Background Small RNAs are sequence-dependent negative regulators of gene expression involved in many relevant plant processes such as development, genome stability, or stress response. Functional characterization of sRNAs in plants typically relies on the modification of the steady state levels of these molecules. State-of-the-art strategies to reduce plant sRNA levels include molecular tools such as Target Mimics (MIMs or TMs), Short Tandem Target Mimic (STTMs), or molecular SPONGES (SPs). Construction of these tools routinely involve many different molecular biology techniques, steps, and reagents rendering such processes expensive, time consuming, and difficult to implement, particularly high-throughput approaches. Results We have developed a vector and a cloning strategy that significantly reduces the number of steps required for the generation of MIMs against any given small RNA (sRNA). Our pGREEN-based binary expression vector (pGREEN-DLM100) contains the IPS1 gene from A. thaliana bisected by a ccdB cassette that is itself flanked by restriction sites for a type IIS endonuclease.

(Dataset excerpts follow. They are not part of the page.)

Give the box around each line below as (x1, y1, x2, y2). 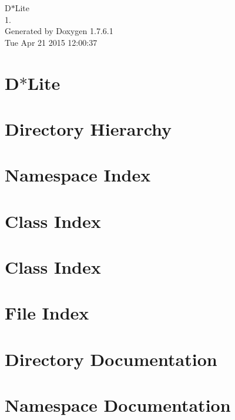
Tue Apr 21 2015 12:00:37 (5, 36, 98, 48)
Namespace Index (5, 163, 151, 187)
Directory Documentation (5, 347, 217, 371)
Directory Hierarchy (5, 116, 172, 140)
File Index (5, 301, 89, 325)
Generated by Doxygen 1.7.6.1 (5, 25, 113, 37)
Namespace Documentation (5, 393, 231, 417)
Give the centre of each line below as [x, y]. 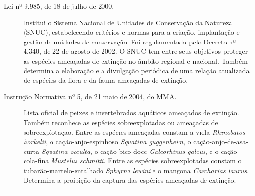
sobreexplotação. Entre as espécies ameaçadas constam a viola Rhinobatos [134, 132]
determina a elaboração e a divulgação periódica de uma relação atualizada [137, 70]
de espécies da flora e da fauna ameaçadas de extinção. [106, 80]
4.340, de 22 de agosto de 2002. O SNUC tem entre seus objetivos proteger [136, 51]
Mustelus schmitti [77, 161]
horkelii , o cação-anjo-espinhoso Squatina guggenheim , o [107, 142]
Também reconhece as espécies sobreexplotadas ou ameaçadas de [121, 122]
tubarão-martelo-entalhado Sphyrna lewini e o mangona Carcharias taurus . [136, 170]
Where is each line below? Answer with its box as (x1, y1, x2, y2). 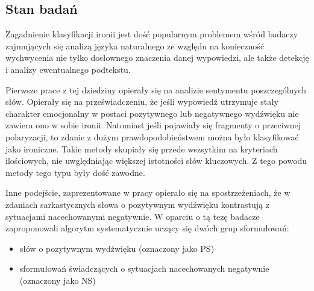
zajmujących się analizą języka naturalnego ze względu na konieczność (5, 39, 265, 52)
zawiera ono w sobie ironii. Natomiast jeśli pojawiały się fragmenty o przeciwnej (5, 119, 301, 131)
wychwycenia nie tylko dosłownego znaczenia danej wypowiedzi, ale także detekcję (5, 51, 309, 64)
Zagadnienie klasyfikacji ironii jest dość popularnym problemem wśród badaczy (5, 28, 298, 40)
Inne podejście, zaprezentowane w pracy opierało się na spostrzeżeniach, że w (5, 186, 290, 199)
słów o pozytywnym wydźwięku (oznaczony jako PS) (19, 242, 215, 254)
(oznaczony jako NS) (19, 274, 96, 286)
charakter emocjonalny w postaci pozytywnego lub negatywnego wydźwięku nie (5, 107, 299, 119)
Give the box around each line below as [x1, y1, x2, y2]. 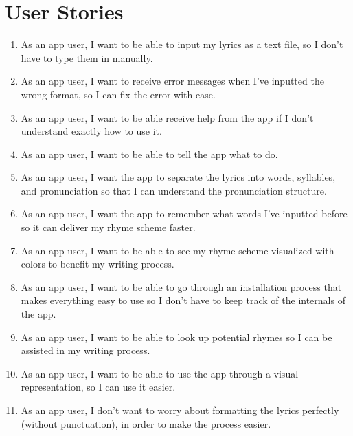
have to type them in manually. [21, 50, 153, 65]
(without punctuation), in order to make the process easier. [21, 416, 271, 430]
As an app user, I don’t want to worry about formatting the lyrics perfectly [21, 403, 339, 417]
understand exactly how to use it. [21, 124, 162, 138]
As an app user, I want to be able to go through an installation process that [21, 279, 342, 294]
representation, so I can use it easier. [21, 380, 176, 394]
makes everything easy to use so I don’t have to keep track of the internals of [21, 293, 345, 307]
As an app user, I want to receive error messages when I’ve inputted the [21, 74, 324, 88]
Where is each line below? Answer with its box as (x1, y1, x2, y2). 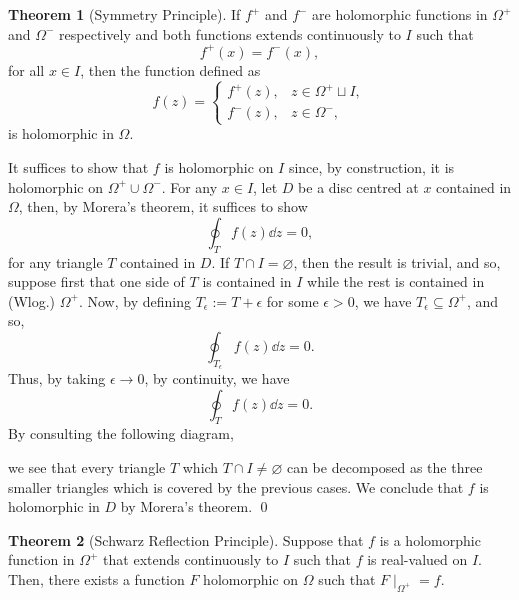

Using a single digestion plus a sticky-end ligation step, the ccdB cassette that functions as a negative (counter) selection system is replaced by a pair of 28 nt self-annealing primers that provide specificity against the selected target miRNA/siRNA. The method considerably reduces the number of steps and the time required to generate the construct, minimizes the errors derived from long-range PCRs, bypasses bottlenecks derived from subcloning steps, and eliminates the need for any additional cloning technics and reagents, overall saving time and reagents. Conclusions Our streamlined system guarantees a low cost, fast and efficient cloning process that it can be easily implemented into high-throughput strategies, since the same digested plasmid can be used for any given sRNA. We believe this method represents a significant technical improvement on state-of-the-art methods to facilitate the characterization of functional aspects of sRNA biology.

中文翻译：

---

方案：低成本快速高效地生成用于小 RNA 分析的分子工具。

背景 小 RNA 是基因表达的序列依赖性负调控因子，参与许多相关的植物过程，如发育、基因组稳定性或应激反应。植物中 sRNA 的功能表征通常依赖于这些分子的稳态水平的修饰。降低植物 sRNA 水平的最新策略包括分子工具，例如目标模拟物（MIM 或 TMs）、短串联目标模拟物（STTMs）或分子海绵（SPs）。这些工具的构建通常涉及许多不同的分子生物学技术、步骤和试剂，使得这些过程昂贵、耗时且难以实施，尤其是高通量方法。结果 我们开发了一种载体和一种克隆策略，可显着减少针对任何给定小 RNA (sRNA) 生成 MIM 所需的步骤数。我们基于 pGREEN 的二元表达载体 (pGREEN-DLM100) 包含来自拟南芥的 IPS1 基因，该基因被一个 ccdB 盒一分为二，该盒本身两侧是 IIS 型核酸内切酶的限制性位点。使用单次消化和粘性末端连接步骤，用作阴性（计数器）选择系统的 ccdB 盒被一对 28 nt 自退火引物取代，这些引物提供针对所选目标 miRNA/siRNA 的特异性。该方法大大减少了生成构建体所需的步骤数量和时间，最大限度地减少了来自远程 PCR 的错误，绕过了来自亚克隆步骤的瓶颈，并且无需任何额外的克隆技术和试剂，整体节省时间和试剂。结论 我们的流线型系统保证了低成本、快速和高效的克隆过程，它可以很容易地实施到高通量策略中，因为相同的消化质粒可以用于任何给定的 sRNA。我们相信这种方法代表了对最先进方法的重大技术改进，以促进 sRNA 生物学功能方面的表征。